§ **What is required**: Return the following from the records below: each line, word for word, starting with the line that contains "Nous avons ensuite" and going on through the line that contains "finds themselves at", with nothing outside that range.

§ **Records to process**:
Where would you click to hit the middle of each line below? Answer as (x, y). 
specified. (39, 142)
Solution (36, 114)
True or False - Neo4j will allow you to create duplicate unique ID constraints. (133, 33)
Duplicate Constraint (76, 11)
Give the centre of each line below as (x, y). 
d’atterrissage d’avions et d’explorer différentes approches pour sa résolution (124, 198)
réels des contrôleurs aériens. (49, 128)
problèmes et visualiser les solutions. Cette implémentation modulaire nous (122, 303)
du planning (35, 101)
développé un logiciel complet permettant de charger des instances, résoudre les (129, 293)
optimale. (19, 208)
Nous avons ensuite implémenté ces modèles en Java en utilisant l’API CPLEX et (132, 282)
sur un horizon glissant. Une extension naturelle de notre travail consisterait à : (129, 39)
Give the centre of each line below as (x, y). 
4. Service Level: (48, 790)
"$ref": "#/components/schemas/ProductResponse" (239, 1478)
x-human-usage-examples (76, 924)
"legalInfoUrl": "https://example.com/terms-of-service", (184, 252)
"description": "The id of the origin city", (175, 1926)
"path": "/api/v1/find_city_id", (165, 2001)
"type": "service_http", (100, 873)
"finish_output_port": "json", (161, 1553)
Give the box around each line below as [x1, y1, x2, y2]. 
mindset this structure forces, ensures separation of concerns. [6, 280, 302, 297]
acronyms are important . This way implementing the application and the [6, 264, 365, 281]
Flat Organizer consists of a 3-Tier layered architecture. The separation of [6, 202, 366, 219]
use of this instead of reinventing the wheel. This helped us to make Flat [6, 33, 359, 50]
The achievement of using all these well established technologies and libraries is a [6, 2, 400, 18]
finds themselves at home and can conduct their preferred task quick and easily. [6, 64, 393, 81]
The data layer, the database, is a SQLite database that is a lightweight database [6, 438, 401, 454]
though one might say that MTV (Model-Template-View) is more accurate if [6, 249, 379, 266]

* * *

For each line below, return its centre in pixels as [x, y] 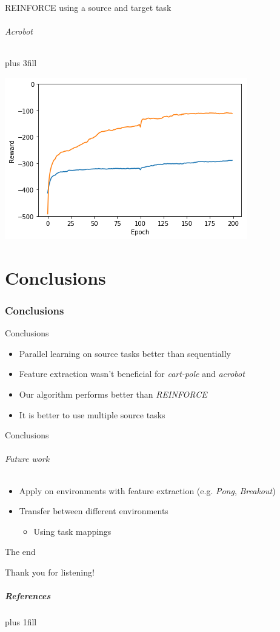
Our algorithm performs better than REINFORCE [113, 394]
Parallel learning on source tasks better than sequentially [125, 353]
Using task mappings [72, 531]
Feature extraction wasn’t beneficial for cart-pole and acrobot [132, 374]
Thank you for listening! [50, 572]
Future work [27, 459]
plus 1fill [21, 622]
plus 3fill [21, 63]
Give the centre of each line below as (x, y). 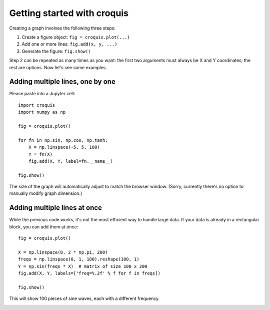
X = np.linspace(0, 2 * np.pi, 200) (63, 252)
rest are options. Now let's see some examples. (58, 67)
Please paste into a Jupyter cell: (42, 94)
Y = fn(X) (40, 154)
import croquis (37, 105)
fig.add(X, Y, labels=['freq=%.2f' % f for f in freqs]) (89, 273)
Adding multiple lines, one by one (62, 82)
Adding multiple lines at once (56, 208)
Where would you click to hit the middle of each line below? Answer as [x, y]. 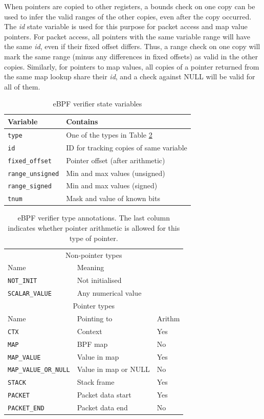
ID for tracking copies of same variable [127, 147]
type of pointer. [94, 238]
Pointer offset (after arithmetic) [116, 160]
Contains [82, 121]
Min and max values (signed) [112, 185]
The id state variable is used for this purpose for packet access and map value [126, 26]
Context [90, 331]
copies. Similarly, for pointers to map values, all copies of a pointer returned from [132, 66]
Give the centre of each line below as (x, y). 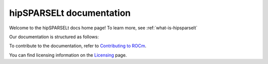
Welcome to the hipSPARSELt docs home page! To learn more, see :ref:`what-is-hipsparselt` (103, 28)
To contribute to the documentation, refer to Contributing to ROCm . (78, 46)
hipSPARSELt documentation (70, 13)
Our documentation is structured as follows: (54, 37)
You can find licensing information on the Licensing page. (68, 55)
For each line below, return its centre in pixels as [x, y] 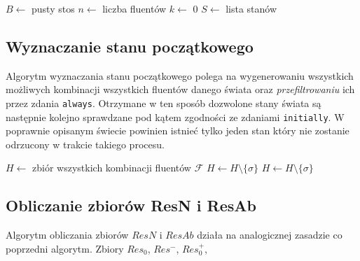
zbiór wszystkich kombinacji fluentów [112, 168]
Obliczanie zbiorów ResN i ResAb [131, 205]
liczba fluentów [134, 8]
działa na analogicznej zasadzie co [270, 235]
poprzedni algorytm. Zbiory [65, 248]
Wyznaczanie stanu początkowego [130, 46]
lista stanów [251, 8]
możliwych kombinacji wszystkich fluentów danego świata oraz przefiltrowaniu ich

§ **Answer to this problem**:
Nous avons ensuite implémenté ces modèles en Java en utilisant l’API CPLEX et (132, 282)
sur un horizon glissant. Une extension naturelle de notre travail consisterait à : (129, 39)
Give the centre of each line below as (x, y). 
4. Service Level: (48, 790)
"$ref": "#/components/schemas/ProductResponse" (239, 1478)
x-human-usage-examples (76, 924)
"legalInfoUrl": "https://example.com/terms-of-service", (184, 252)
"description": "The id of the origin city", (175, 1926)
"path": "/api/v1/find_city_id", (165, 2001)
"type": "service_http", (100, 873)
"finish_output_port": "json", (161, 1553)
Give the box around each line below as [x1, y1, x2, y2]. 
mindset this structure forces, ensures separation of concerns. [6, 280, 302, 297]
acronyms are important . This way implementing the application and the [6, 264, 365, 281]
Flat Organizer consists of a 3-Tier layered architecture. The separation of [6, 202, 366, 219]
use of this instead of reinventing the wheel. This helped us to make Flat [6, 33, 359, 50]
The achievement of using all these well established technologies and libraries is a [6, 2, 400, 18]
finds themselves at home and can conduct their preferred task quick and easily. [6, 64, 393, 81]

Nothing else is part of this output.